Run the ansible playbook

Now you are ready to run the playbook, which will download, configure, and install the Data Library software using the parameters you defined in the configuration files. We have created a convenience script, run-ansible, for this purpose.

From the root directory of the configuration repository, run the following command

./run-ansible --build

It will prompt you for a password, which will be the password of the user you are logged in as, assuming you have sudo privileges.

BECOME password:

Each step of the installation will be printed to the terminal. At a site with a fast connection to the internet, the playbook generally finishes within ten minutes, but if bandwidth is limited it may take a few hours, as the installation process involves downloading several GB of software packages and container images.

You should now be able to visit your Data Library server in a browser, but the maprooms are not yet functional because the data that underlies them has yet to be installed.
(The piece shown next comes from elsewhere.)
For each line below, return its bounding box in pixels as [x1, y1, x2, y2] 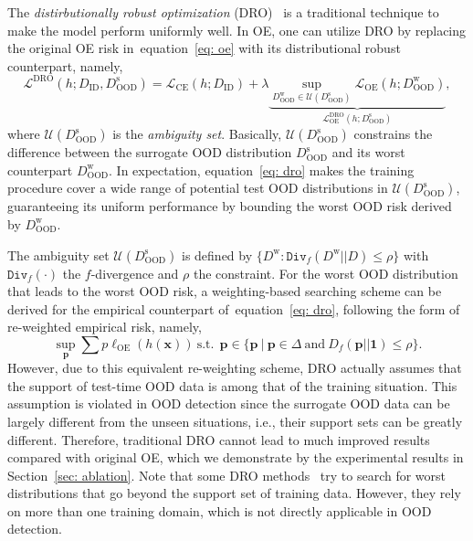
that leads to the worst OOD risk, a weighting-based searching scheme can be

Any flag you can pass to ansible-playbook can also be passed to the run-ansible script. For example, if there are errors or failures, you can pass -vvv to the run-ansible command to get more information about why it is failing.

./run-ansible -vvv

If you want to run it in check mode, pass the flag --check to run in test mode without changing the Data Library.

./run-ansible --check

Install datasets

Among other things, the ansible playbook creates structures (directories, groups, a database, and permissions) to support the installation of datasets. You can now install your data as described in Installing data. A member of the IRI staff will typically be involved in this process, as it may involve copying large amounts of data from an IRI server to yours.

Use your new Data Library

You should now be able to visit your Data Library server in a browser. For next steps, see the Maintenance page of the current guide, and the User Guide.